> [Work instructions]: Which of the lines in the records below hold the string "that"? Copy every one of them.

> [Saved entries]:
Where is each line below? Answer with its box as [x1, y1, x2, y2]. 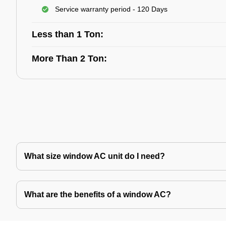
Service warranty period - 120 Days [55, 5, 167, 13]
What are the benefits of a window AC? [24, 190, 171, 199]
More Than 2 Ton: [32, 53, 107, 64]
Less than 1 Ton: [32, 29, 103, 39]
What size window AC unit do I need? [24, 152, 165, 160]
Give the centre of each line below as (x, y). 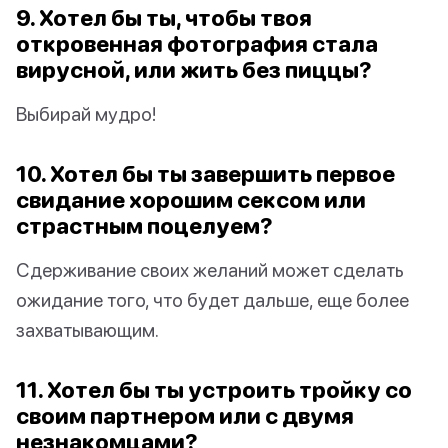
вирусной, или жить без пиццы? (194, 70)
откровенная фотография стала (197, 44)
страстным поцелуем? (144, 226)
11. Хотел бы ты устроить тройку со (214, 390)
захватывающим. (87, 330)
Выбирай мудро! (86, 114)
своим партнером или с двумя (185, 416)
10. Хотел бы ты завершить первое (205, 174)
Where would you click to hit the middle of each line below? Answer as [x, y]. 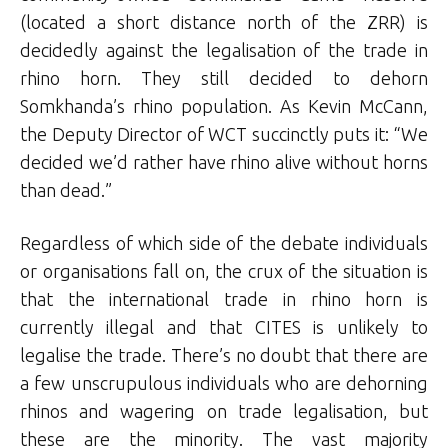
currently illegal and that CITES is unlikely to [224, 327]
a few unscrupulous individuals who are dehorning [224, 383]
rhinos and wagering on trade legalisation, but [224, 411]
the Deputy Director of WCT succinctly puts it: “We [224, 134]
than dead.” [66, 190]
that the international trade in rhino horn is [224, 299]
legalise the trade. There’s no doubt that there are [224, 355]
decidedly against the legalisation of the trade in [224, 50]
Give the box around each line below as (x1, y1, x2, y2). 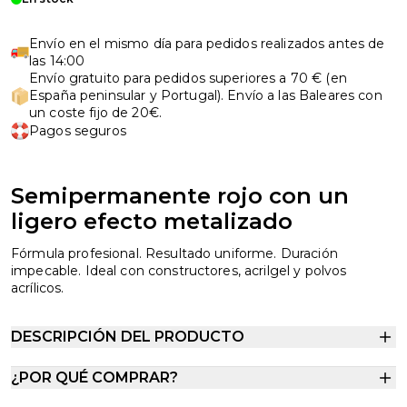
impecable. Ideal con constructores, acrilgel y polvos (11, 263, 347, 279)
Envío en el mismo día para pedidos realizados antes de (29, 35, 385, 52)
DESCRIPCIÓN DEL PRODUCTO (11, 328, 244, 345)
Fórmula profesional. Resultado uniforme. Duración (11, 245, 338, 262)
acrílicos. (11, 280, 65, 296)
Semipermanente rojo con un (11, 183, 349, 209)
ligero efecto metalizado (11, 208, 293, 234)
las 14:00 (29, 53, 85, 69)
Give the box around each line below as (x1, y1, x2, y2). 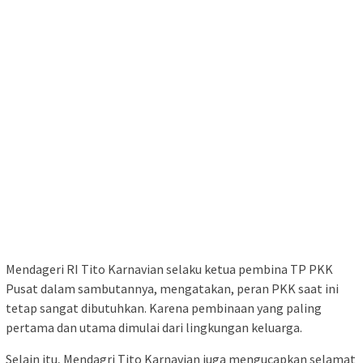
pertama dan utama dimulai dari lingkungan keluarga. (6, 319, 302, 336)
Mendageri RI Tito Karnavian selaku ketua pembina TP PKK (6, 261, 333, 278)
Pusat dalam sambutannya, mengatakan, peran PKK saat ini (6, 280, 339, 297)
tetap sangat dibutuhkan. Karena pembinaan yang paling (6, 300, 322, 317)
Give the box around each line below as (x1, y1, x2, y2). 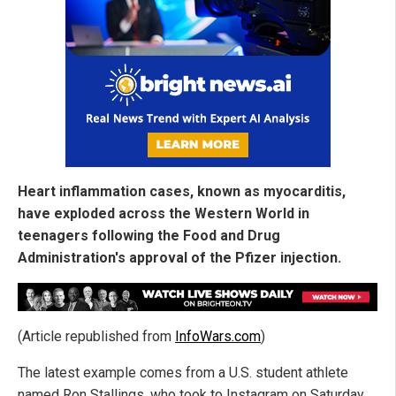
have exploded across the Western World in (18, 205, 309, 223)
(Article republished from (18, 327, 175, 345)
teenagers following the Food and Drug (18, 227, 280, 245)
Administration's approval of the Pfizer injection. (18, 249, 341, 267)
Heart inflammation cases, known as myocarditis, (18, 183, 346, 201)
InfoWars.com (175, 327, 261, 345)
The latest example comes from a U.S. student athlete (18, 363, 348, 381)
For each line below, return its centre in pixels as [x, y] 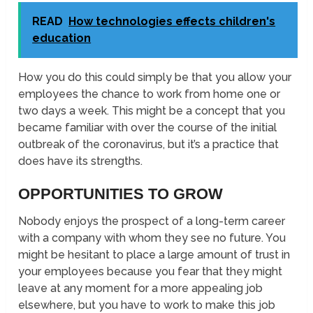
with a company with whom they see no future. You [152, 238]
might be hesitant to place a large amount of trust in [154, 255]
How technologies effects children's [172, 22]
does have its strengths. [81, 161]
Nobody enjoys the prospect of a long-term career [152, 221]
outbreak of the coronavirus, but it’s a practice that [149, 145]
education [62, 38]
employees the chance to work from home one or [150, 94]
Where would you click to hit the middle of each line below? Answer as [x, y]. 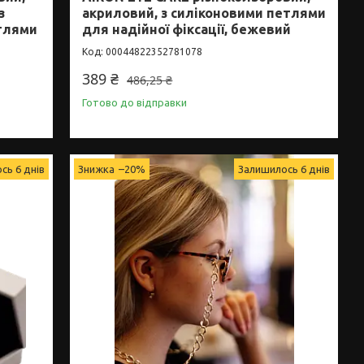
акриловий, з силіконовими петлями [204, 13]
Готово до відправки [135, 102]
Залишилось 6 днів [284, 169]
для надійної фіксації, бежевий [187, 29]
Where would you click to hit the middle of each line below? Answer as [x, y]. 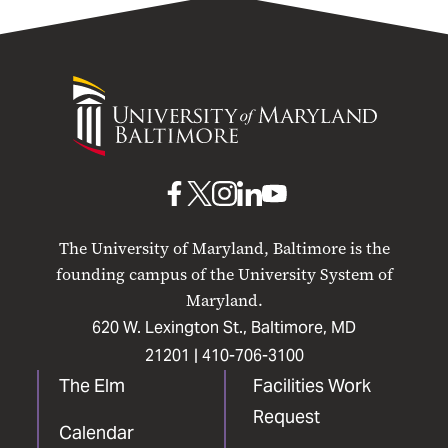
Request [286, 416]
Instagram [261, 262]
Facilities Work [311, 385]
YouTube [306, 262]
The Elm [92, 385]
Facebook [208, 262]
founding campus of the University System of [224, 274]
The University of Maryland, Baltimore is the [224, 248]

> [Exercise response]:
currently illegal and that CITES is unlikely to [224, 327]
that the international trade in rhino horn is [224, 299]
legalise the trade. There’s no doubt that there are [224, 355]
outbreak of the coronavirus, but it’s a practice that [149, 145]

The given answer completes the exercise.